The Dells, the GMs and even the Marriotts are not the norm when it comes to corporate blogging. In fact, a small percentage of Fortune 500 companies have an external blog.
Todd Defren at PR Squared posted recently about his chat with Fortune 500 marketers asking very basic questions about blogging. The good news, he says, is that they are interested and engaged… even cautiously experimental.
Over at MicroPersuasion, Steve Rubel talks about the new Forester Research report from Charlene Li and Josh Bernoff called Social Technographics. Their research uses the analogy of the participation ladder that looks a little something like this:

The majority of people are “inactives” (52%).

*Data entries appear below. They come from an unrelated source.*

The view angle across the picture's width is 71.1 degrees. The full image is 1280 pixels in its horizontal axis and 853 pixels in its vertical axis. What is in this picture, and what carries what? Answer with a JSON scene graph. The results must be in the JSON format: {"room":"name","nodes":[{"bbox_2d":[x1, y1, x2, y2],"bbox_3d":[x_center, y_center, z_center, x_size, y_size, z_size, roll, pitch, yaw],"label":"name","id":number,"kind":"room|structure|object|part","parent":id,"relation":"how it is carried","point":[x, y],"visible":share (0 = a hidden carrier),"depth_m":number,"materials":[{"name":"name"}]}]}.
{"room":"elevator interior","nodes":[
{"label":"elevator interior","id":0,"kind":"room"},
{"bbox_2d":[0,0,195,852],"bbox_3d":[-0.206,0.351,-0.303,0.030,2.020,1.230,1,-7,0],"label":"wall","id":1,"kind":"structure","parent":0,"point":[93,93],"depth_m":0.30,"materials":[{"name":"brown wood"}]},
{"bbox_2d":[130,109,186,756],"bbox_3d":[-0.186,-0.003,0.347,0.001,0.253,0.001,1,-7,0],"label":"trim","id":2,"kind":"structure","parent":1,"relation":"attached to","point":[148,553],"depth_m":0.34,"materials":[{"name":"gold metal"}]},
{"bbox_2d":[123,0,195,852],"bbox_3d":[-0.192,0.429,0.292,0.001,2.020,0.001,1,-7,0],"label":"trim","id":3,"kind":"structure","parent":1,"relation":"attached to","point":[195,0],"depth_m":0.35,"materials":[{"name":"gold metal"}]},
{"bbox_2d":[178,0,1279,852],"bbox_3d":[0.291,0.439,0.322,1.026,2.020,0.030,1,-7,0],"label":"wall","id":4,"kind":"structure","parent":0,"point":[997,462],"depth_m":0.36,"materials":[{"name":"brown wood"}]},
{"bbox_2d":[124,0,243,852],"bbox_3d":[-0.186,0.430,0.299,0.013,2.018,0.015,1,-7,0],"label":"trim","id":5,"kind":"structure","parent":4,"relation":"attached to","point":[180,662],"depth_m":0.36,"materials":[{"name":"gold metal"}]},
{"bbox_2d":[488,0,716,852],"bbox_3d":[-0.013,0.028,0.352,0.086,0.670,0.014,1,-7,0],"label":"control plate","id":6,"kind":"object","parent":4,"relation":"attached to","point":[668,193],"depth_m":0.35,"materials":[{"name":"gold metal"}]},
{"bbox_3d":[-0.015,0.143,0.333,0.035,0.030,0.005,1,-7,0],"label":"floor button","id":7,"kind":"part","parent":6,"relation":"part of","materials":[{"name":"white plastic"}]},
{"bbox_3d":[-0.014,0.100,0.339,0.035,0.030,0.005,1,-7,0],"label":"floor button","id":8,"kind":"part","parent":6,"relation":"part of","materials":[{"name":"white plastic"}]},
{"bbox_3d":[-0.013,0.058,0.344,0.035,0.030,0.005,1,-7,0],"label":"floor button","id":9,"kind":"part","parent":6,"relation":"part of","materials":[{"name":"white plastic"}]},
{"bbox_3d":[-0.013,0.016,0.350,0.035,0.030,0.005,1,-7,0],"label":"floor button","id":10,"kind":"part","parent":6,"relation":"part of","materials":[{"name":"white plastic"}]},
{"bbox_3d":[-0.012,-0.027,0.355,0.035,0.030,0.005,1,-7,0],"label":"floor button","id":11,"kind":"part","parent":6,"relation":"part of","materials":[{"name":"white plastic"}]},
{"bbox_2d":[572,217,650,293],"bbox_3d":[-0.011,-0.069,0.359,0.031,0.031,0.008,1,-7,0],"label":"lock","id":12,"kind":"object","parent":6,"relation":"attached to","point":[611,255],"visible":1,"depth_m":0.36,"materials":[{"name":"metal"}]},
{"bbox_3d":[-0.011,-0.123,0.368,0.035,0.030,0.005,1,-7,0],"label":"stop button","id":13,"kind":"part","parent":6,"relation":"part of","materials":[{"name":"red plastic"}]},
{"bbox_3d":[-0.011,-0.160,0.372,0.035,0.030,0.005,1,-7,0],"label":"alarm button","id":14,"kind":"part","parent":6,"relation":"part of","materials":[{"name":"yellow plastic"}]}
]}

This group does not read blogs, watch peer-generated video (YouTube, Google Video), listen to podcasts, use social networks (MySpace, Facebook), use RSS, tag Web pages, comment on blogs, publish or maintain a blog, upload video or publish a Web page.

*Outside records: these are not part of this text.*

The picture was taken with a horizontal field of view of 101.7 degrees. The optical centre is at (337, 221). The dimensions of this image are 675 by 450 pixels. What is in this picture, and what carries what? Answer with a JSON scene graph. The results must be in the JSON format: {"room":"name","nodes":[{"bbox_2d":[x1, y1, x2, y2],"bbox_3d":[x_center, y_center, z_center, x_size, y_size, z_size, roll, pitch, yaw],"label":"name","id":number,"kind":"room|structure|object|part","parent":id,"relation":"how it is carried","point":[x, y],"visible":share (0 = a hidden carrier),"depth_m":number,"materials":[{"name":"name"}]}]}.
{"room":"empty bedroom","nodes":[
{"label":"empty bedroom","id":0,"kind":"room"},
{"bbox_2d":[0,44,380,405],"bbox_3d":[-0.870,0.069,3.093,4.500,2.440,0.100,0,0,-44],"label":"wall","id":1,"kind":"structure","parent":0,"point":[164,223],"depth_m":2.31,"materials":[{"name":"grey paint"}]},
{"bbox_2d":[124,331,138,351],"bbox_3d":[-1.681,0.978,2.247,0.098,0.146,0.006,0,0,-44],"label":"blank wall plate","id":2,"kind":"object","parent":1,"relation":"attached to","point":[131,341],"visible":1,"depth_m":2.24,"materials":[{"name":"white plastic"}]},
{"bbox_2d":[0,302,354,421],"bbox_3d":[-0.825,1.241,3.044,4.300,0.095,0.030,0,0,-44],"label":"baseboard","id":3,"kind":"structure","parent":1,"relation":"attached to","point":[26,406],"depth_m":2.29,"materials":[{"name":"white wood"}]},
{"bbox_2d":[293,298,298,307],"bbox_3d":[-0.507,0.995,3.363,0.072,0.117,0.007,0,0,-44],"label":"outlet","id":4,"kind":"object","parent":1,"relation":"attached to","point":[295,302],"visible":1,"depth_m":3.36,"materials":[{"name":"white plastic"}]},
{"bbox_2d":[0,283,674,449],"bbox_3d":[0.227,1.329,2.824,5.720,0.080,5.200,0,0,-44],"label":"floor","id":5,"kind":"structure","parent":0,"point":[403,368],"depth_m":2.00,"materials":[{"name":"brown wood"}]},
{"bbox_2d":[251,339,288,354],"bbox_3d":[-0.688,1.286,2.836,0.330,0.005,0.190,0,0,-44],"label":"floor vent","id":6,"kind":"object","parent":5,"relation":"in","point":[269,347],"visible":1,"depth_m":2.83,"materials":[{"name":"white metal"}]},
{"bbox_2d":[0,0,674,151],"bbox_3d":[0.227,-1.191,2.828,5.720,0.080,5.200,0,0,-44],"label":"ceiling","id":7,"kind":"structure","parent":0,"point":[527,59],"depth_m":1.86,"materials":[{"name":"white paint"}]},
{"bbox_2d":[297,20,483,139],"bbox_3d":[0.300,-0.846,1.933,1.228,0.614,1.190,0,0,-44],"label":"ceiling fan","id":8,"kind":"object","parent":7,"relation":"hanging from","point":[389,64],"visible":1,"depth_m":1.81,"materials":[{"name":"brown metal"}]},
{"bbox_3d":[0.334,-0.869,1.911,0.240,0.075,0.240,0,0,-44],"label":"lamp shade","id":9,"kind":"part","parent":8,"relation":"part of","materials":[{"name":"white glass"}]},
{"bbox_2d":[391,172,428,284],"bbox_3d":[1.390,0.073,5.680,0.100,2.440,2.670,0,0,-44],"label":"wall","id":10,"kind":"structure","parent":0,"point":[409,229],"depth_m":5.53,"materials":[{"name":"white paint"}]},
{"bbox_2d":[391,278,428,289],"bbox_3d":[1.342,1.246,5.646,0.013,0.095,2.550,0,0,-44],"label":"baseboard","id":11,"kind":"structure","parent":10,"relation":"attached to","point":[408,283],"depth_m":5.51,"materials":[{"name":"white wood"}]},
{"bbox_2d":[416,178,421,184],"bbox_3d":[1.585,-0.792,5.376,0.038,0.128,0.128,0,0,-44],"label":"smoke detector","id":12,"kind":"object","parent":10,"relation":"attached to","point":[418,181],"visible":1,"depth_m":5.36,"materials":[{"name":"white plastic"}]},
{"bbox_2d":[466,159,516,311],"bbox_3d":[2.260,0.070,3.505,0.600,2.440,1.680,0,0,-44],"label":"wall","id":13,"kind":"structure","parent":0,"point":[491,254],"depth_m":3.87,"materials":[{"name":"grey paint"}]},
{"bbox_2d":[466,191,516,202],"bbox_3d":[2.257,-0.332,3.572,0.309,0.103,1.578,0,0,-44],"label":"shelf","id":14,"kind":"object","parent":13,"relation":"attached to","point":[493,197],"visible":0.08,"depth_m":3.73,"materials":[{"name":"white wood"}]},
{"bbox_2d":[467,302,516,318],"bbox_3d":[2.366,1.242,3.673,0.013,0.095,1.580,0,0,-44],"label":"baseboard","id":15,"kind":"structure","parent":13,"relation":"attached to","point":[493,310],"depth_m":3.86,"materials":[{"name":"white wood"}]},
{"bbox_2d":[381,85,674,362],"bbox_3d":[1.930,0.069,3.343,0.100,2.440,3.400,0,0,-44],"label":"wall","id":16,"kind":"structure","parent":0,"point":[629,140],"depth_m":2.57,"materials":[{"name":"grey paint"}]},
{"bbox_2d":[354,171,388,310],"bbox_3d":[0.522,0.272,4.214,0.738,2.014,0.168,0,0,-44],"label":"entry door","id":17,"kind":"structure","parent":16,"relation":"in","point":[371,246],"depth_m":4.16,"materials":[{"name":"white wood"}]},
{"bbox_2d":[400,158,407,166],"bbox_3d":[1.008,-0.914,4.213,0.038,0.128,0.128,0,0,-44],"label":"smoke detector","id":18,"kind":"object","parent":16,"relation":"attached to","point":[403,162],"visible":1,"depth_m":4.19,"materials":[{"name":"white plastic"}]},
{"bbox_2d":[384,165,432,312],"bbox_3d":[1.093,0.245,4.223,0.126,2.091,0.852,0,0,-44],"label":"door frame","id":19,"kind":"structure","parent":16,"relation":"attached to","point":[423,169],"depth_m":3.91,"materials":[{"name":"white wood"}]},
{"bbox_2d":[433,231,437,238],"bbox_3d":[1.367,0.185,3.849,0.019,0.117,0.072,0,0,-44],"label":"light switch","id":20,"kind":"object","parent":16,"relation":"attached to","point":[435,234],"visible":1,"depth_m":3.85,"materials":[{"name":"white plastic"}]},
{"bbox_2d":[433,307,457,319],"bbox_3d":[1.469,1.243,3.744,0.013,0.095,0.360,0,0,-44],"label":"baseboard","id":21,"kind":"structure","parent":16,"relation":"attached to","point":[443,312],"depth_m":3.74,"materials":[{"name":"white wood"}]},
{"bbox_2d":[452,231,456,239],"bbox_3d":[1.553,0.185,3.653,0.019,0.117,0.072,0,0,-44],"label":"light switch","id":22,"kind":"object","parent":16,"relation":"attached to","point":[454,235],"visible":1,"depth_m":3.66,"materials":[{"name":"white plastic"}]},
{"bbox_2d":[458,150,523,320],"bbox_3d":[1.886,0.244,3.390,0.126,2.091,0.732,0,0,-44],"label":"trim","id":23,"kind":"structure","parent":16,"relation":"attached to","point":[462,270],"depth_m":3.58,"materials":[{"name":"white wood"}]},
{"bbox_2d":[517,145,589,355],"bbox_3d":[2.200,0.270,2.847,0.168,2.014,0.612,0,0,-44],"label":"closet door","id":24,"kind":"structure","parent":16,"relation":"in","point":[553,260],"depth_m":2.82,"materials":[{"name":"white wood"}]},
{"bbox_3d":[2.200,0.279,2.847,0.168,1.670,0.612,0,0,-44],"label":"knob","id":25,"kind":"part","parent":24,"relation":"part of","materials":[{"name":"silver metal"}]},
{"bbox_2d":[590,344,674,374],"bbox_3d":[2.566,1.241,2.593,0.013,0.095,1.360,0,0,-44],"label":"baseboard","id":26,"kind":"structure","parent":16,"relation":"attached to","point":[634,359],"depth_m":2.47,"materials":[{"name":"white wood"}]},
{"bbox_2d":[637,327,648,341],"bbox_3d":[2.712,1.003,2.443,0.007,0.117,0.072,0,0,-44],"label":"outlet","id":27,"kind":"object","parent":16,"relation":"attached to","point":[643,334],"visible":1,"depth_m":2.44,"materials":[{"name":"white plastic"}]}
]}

Borrowing a phrase from the diffusion of innovations theory, as public relations PRos, we understand that innovators and early adopters are not the majority of consumers (or clients or stakeholders). The category breakdown looks like this: (from Wikipedia, which does a nice job with these descriptions).
- innovators – venturesome, educated, multiple info sources, greater propensity to take risk (2.5% of people)
- early adopters – social leaders, popular, educated (13.5%)
- early majority – deliberate, many informal social contacts (34%)
- late majority – skeptical, traditional, lower socio-economic status (34%)
- laggards – neighbours and friends are main info sources, fear of debt (16%)
Early adopters are important for communicators to reach because of the “social leader” and “popular” ideas in the categories above. But the higher the costs (financial, social/reputational, opportunity), the longer it takes for an idea to diffuse. And really, participating in social media has a high cost.
As you think about recommending social media strategies to clients in the future, or how to participate in them yourself, consider these categories (both Li’s and the diffusion categories). Based on where your audiences are on the participation ladder, what strategies and tactics will you need to use?